(Excerpts from a dataset)
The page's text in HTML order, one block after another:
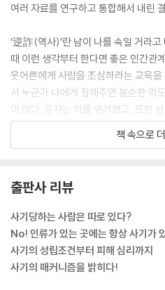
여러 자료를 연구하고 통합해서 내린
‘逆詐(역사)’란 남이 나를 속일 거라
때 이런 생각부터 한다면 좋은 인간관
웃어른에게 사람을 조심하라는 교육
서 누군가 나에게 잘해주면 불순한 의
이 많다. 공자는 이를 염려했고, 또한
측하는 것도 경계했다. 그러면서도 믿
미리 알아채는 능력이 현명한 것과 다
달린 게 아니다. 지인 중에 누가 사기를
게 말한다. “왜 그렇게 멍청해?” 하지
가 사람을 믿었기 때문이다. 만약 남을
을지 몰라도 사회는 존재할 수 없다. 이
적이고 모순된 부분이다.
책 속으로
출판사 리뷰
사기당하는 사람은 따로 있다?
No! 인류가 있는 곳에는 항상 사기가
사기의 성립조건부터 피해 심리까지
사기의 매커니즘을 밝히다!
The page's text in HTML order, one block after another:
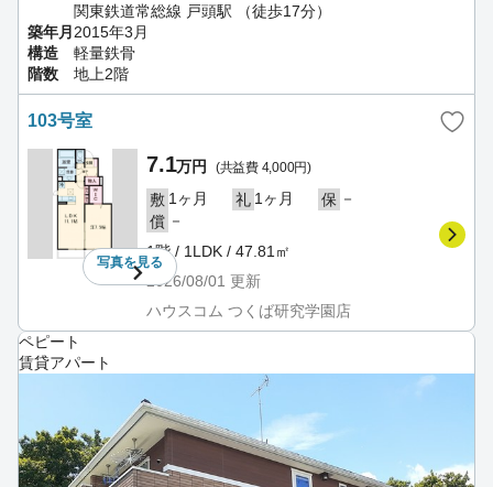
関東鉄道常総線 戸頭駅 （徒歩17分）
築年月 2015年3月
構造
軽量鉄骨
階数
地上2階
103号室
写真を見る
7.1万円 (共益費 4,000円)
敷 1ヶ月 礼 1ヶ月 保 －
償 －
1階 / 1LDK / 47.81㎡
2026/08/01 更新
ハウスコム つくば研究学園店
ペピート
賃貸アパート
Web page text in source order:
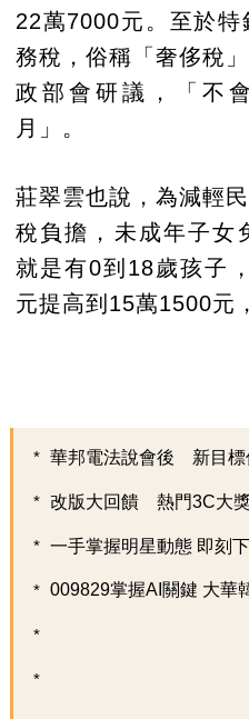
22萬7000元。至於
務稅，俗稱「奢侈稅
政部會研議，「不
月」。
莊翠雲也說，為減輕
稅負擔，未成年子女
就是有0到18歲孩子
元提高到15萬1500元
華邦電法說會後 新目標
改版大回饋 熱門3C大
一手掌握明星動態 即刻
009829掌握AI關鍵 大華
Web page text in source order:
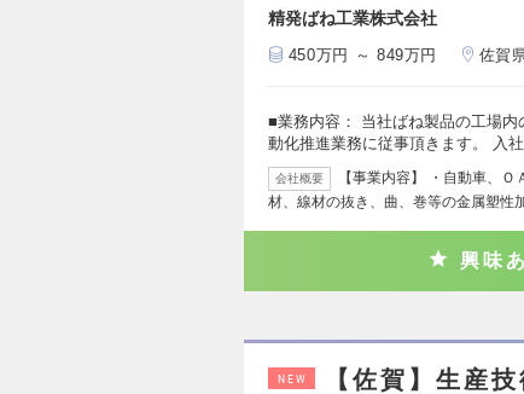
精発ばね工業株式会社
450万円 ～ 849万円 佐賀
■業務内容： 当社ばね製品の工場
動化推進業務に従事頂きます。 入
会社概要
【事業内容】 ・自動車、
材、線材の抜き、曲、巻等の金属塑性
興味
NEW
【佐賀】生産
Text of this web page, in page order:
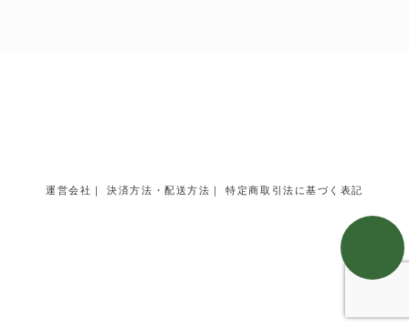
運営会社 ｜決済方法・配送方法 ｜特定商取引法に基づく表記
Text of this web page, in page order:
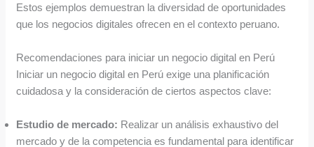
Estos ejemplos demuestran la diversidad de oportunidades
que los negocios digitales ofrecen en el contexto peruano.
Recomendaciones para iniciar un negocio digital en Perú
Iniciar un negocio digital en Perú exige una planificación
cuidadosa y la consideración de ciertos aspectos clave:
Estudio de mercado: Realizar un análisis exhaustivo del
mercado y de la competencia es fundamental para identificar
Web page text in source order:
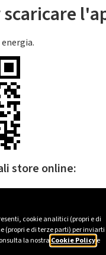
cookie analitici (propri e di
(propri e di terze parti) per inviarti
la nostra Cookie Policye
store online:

**How to complete this task**
Note each line above that contains "mercado" and copy it out.

**Result of the task**
Estudio de mercado: Realizar un análisis exhaustivo del
mercado y de la competencia es fundamental para identificar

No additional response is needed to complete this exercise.